First Geolocators Are Out!

A good snowstorm can be a beautiful thing. Somewhat less so when it happens in mid-June and shuts down your field work.

A female Red Phalarope stoically waits out a late snowstorm.

A female Red Phalarope stoically waits out a late snowstorm.

 

Three days of snow and icy rain also delayed the nesting shorebirds, but over the past few days our total nest count jumped from 5 to 48—so the season is well underway. We have only seen eleven Semipalmated Sandpiper nests so far, but they seem to be a little behind the other species this year and we expect to find many more nests over the next few days.

Shiloh Schulte with a newly tagged Semipalmated Sandpiper

Shiloh Schulte with a newly tagged Semipalmated Sandpiper

 

Despite the slow start, our geolocator project is going well. We have deployed four tags already and will get the rest out on birds as quickly as possible. We are racing the Arctic Foxes who are also out there diligently searching for shorebird nests.

 

A male King Eider closely guarding his mate. The pair will stay together for only a few days. Once the female is on her nest, the male will return to the ocean and join large groups of other male eider ducks.

A male King Eider closely guarding his mate. The pair will stay together for only a few days. Once the female is on her nest, the male will return to the ocean and join large groups of other male eider ducks.

 

The Coats Island camp is one of several in the eastern Canadian Arctic managed by Dr. Paul Smith of Environment Canada. Paul has been working in the Arctic for many years and is a highly regarded shorebird biologist. Paul was supposed to be here for a few days to build the cabin addition and help get the project going, but he has been stuck here for an additional four days and counting thanks to bad weather at the alternate landing sites. In the meantime he has continued to improve the camp, cook breakfast almost every day, and find shorebird nests at a ridiculous rate. The 2015 Coats Island crew is hard working—keeping the drama low and the humor high. It’s hard to beat that combination, particularly when you are all living in a small cabin for the entire summer.

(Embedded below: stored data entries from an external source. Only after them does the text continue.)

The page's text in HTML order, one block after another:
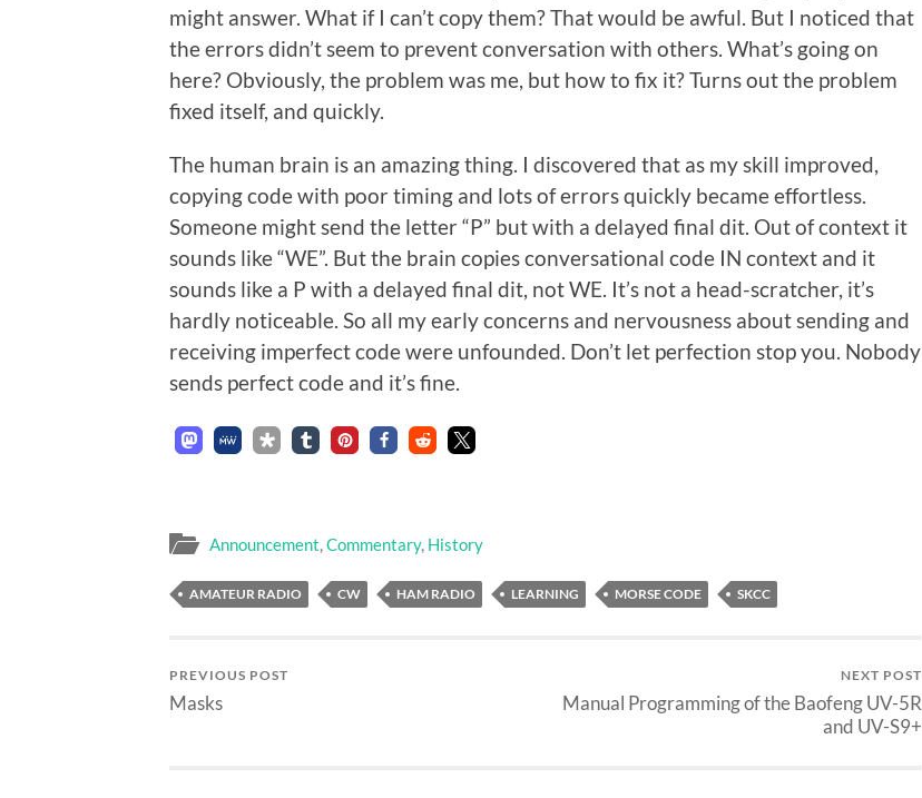
might answer. What if I can’t copy them? That would be awful. But I noticed that
the errors didn’t seem to prevent conversation with others. What’s going on
here? Obviously, the problem was me, but how to fix it? Turns out the problem
fixed itself, and quickly.
The human brain is an amazing thing. I discovered that as my skill improved,
copying code with poor timing and lots of errors quickly became effortless.
Someone might send the letter “P” but with a delayed final dit. Out of context it
sounds like “WE”. But the brain copies conversational code IN context and it
sounds like a P with a delayed final dit, not WE. It’s not a head-scratcher, it’s
hardly noticeable. So all my early concerns and nervousness about sending and
receiving imperfect code were unfounded. Don’t let perfection stop you. Nobody
sends perfect code and it’s fine.
Announcement,Commentary, History
AMATEUR RADIO CW HAM RADIO LEARNING MORSE CODE SKCC
PREVIOUS POST
Masks
NEXT POST
Manual Programming of the Baofeng UV-5R
and UV-S9+
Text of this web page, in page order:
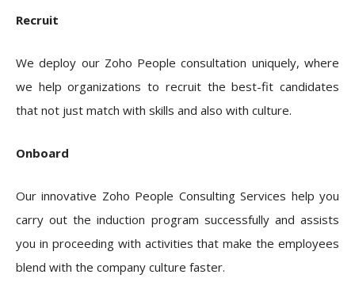
Recruit
We deploy our Zoho People consultation uniquely, where
we help organizations to recruit the best-fit candidates
that not just match with skills and also with culture.
Onboard
Our innovative Zoho People Consulting Services help you
carry out the induction program successfully and assists
you in proceeding with activities that make the employees
blend with the company culture faster.
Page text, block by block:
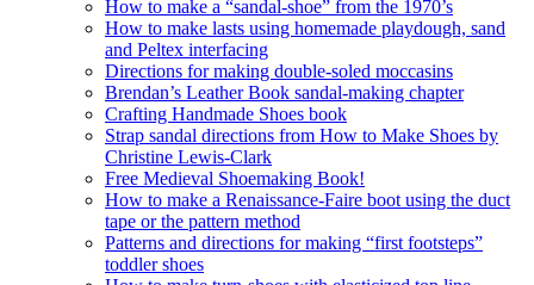
How to make a “sandal-shoe” from the 1970’s
How to make lasts using homemade playdough, sand
and Peltex interfacing
Directions for making double-soled moccasins
Brendan’s Leather Book sandal-making chapter
Crafting Handmade Shoes book
Strap sandal directions from How to Make Shoes by
Christine Lewis-Clark
Free Medieval Shoemaking Book!
How to make a Renaissance-Faire boot using the duct
tape or the pattern method
Patterns and directions for making “first footsteps”
toddler shoes
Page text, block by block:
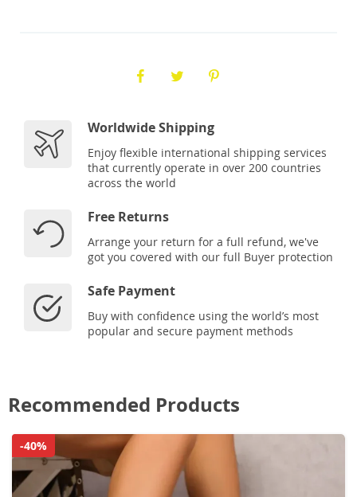
Worldwide Shipping
Enjoy flexible international shipping services
that currently operate in over 200 countries
across the world
Free Returns
Arrange your return for a full refund, we've
got you covered with our full Buyer protection
Safe Payment
Buy with confidence using the world’s most
popular and secure payment methods
Recommended Products
-40%
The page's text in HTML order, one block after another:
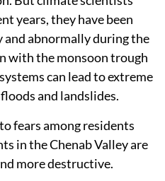
not active during the
But climate scientists
years, they have been
abnormally during the
with the monsoon trough
can lead to extreme
and landslides.
fears among residents
in the Chenab Valley are
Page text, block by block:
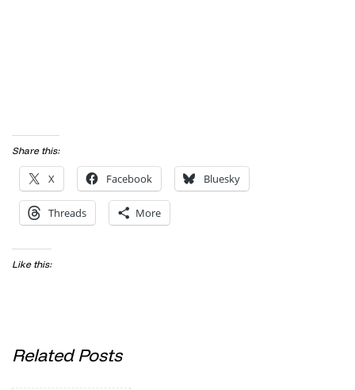
Share this:
X Facebook Bluesky
Threads More
Like this:
Related Posts
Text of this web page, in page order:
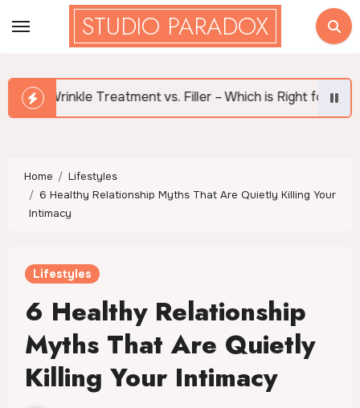
STUDIO PARADOX
vs. Filler – Which is Right for Me? What Are
Home
Lifestyles
6 Healthy Relationship Myths That Are Quietly Killing Your
Intimacy
Lifestyles
6 Healthy Relationship
Myths That Are Quietly
Killing Your Intimacy
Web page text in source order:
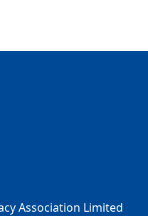
Association Limited
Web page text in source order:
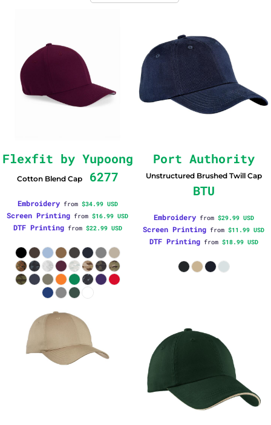
Flexfit by Yupoong
Cotton Blend Cap 6277
Embroideryfrom $34.99 USD
Screen Printing from $16.99 USD
DTF Printingfrom $22.99 USD
Port Authority
Unstructured Brushed Twill Cap
BTU
Embroideryfrom $29.99 USD
Screen Printing from $11.99 USD
DTF Printingfrom $18.99 USD
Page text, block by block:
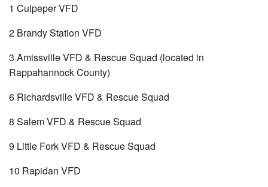
1 Culpeper VFD
2 Brandy Station VFD
3 Amissville VFD & Rescue Squad (located in
Rappahannock County)
6 Richardsville VFD & Rescue Squad
8 Salem VFD & Rescue Squad
9 Little Fork VFD & Rescue Squad
10 Rapidan VFD
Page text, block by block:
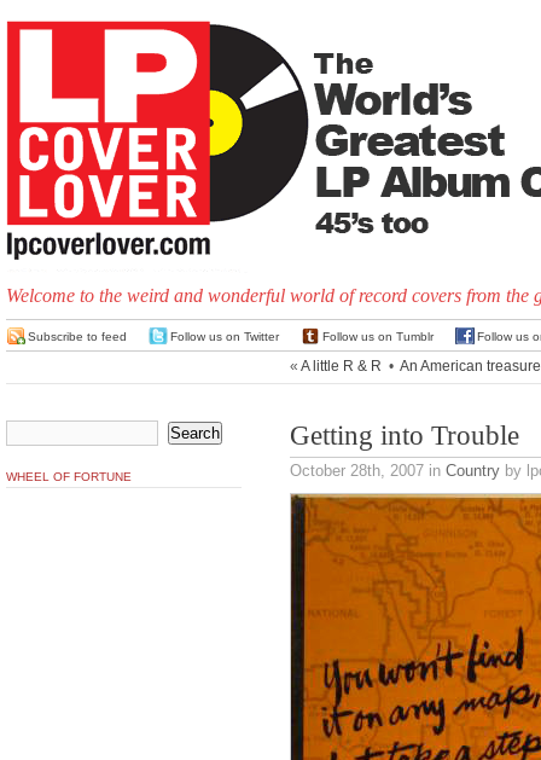
Welcome to the weird and wonderful world of record covers from the
Subscribe to feed Follow us on Twitter Follow us on Tumblr Follow us
« A little R & R • An American treasure
Getting into Trouble
October 28th, 2007 in Country by
WHEEL OF FORTUNE
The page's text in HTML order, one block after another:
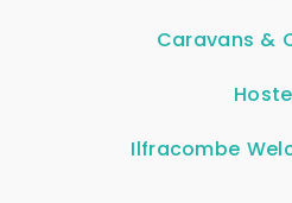
Caravans &
Ilfracombe
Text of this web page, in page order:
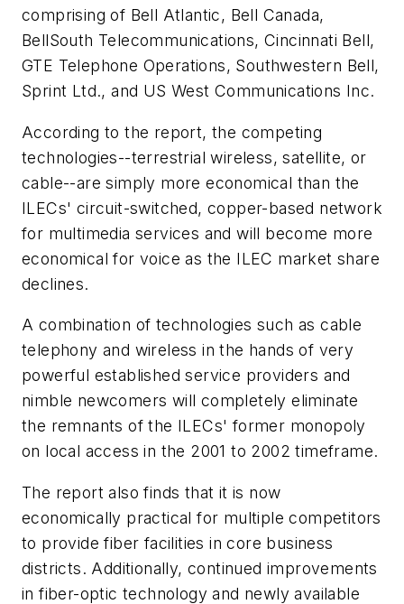
comprising of Bell Atlantic, Bell Canada,
BellSouth Telecommunications, Cincinnati Bell,
GTE Telephone Operations, Southwestern Bell,
Sprint Ltd., and US West Communications Inc.
According to the report, the competing
technologies--terrestrial wireless, satellite, or
cable--are simply more economical than the
ILECs' circuit-switched, copper-based network
for multimedia services and will become more
economical for voice as the ILEC market share
declines.
A combination of technologies such as cable
telephony and wireless in the hands of very
powerful established service providers and
nimble newcomers will completely eliminate
the remnants of the ILECs' former monopoly
on local access in the 2001 to 2002 timeframe.
The report also finds that it is now
economically practical for multiple competitors
to provide fiber facilities in core business
districts. Additionally, continued improvements
in fiber-optic technology and newly available

Semipalmated Sandpiper with a new geolocator tag

Semipalmated Sandpiper with a new geolocator tag

 

I am the sole American in camp and I am slowly learning to blend in with the Canadians. My inappropriate use of the metric system is apparently a dead giveaway. As far as I can tell, one measures distance in meters, height in feet/inches (except on official documents which use cm), snow height in cm (unless you are estimating, then use feet). Construction materials are measured in feet/inches. Longer distances are in kilometers. I’m taking notes.

 

 American : Canadian Dictionary

Outhouse : Biffy

Wheat bread : Brown bread

Fried Dough : Beavertails

Mac and Cheese : Kraft Dinner

The stark landscape of the tundra hides hundreds of shorebird nests. We typically walk 8-15 miles (13-25 kilometers) per day over wet uneven ground in search of nests.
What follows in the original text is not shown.